Between Hope and Despair Over Who Will Define Nation's Identity

I got my one and only puppy in 1976, the year my father died and Jimmy Carter was elected president. The three events are oddly connected, considering that I was a boy living in Lebanon at the time and didn't know Plains from Chevy Chase.

My mother and I used to attend church in a rest home run by unusually kind nuns. Their solution to my losing my father was, bless their heart, not to infomercial me with faith, which was proving pretty futile about then, but to accept their gift of a bastard puppy. Here's where it got weird.

The nuns had already called him "Jimmy," in honor of the president-elect, who had them all giddier than Catholic schoolgirls at a Ramones concert. So it was that the first American election to directly impact my life dates back to that November, as was my first affirmative reaction to an election: I promptly renamed the dog (no, not Geraldo) precisely because, even then, I'd gathered enough to know that Carter deserved more than a dog's life.

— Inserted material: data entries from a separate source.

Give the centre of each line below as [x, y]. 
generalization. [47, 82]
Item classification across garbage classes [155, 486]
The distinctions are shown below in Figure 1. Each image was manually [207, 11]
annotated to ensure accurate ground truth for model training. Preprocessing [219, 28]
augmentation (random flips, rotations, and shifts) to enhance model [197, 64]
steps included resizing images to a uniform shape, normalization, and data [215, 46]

He wasn't that lucky. I moved to the United States permanently in the summer of 1979 when Carter was hostage to a halting economy and to those student militants in Tehran who were holding 52 Americans captive. New York City, where we lived, was all "Saturday Night Fever"-grime-and-graffiti, and supposedly crime-ridden. Compared to where I'd come from, to me it all looked wonderful, safe, ridiculously prosperous and energetic. If this was what New World crises were made of, there really was very little to worry about.

Then came Ronald Reagan. The guy's improbable gallop from the fringes of right-wing confabulation to Carter replacement suggested, as his pivotal debate performance eight days before the election did, that the country really had a way with suspending disbelief all the way to the White House. "For some brief periods," The New York Times had written of Ronald Reagan hosting the dedication of Disneyland for ABC in 1955, "the ceremonies took on the aspect of the dedication of a national shrine." It's no exaggeration to say that Reagan, who gladly let others do his own enshrining, made America his Disneyland for eight years. Americans, whose sense of reality had come undone in the rice paddies of Vietnam anyway, were grateful. With alternatives like Walter Mondale, Gary Hart and Michael Dukakis, who could blame them?

Fantasy was the new patriotism, government the monster in every pot. Forget the Soviet Union. The walls Reagan was tearing down were those Roosevelt and his successors had built with the Jeffersonian cement of liberalism (let's define the word: liberty, equality, progress, opportunity). To Reagan, government was the enemy no matter how representative or progressive. Besides, badgering government, like badgering the media, cost nothing and whipped up electoral votes. It was strange, this business of a serious democracy so smugly laying waste to its own democratic institutions and calling it a defense of freedom: Even at home, it was about destroying the village in order to save it.

The first Bush years had their moments, the Clinton years had a few better ones, but those dozen years were like stretched out versions of the Ford administration: In-betweeners that missed their chance. The latter-day Bush seized his, with a little help from Osama bin Laden, though his 22 percent approval tells me I don't need to tell you what that seizure has done to most of us. The astounding thing is that Bush's terror-mongering, his scorn for government, his economic Darwinism, his with-us-or-against-us posture with allies abroad or Americans at home, isn't so washed-up after all. It's the centerpiece of his heir's campaign (when a centerpiece can be found amid the flails and slanders). I doubt even Reagan would recognize this brand of fantasy, as many blue-chip Republicans no longer do. When George Will calls your act "faux conservatism," it may be time to measure the drapes in your assisted living facility.

But there's still Tuesday. Whatever the polls say, I've spent the last three months lurching between hope and despair, usually a few dozen times a day. I can't help it. I've always taken presidential elections personally, because whoever is president disproportionately defines the nation's identity, and therefore mine as an American. It's an identity I cherish more protectively than whatever is left of my ancestry or the family and creed I was born into, which were never a choice.

Being an American is, and proudly so, though for too many of the last 30 years the blare of conceit and belligerence, the offensive divide between "worthy" and "unworthy," "loyal" and "disloyal," even "legal" and "illegal," made pride in this country more difficult, and certainly less just, than it should be. It's different this time. The belligerence is receding. The noise is dying. The pride isn't -- pride in a country that could produce a candidate as radically at variance with the nation's tainted history yet as perfectly representative, as perfectly American, as Barack Obama. An America so divided couldn't have pulled it off.

An America on the mend very much could, because it's what the country at its best has managed to do. This is the America of my dreams. On Tuesday, I hope that it'll be no fantasy. I despair that somehow, it may yet be.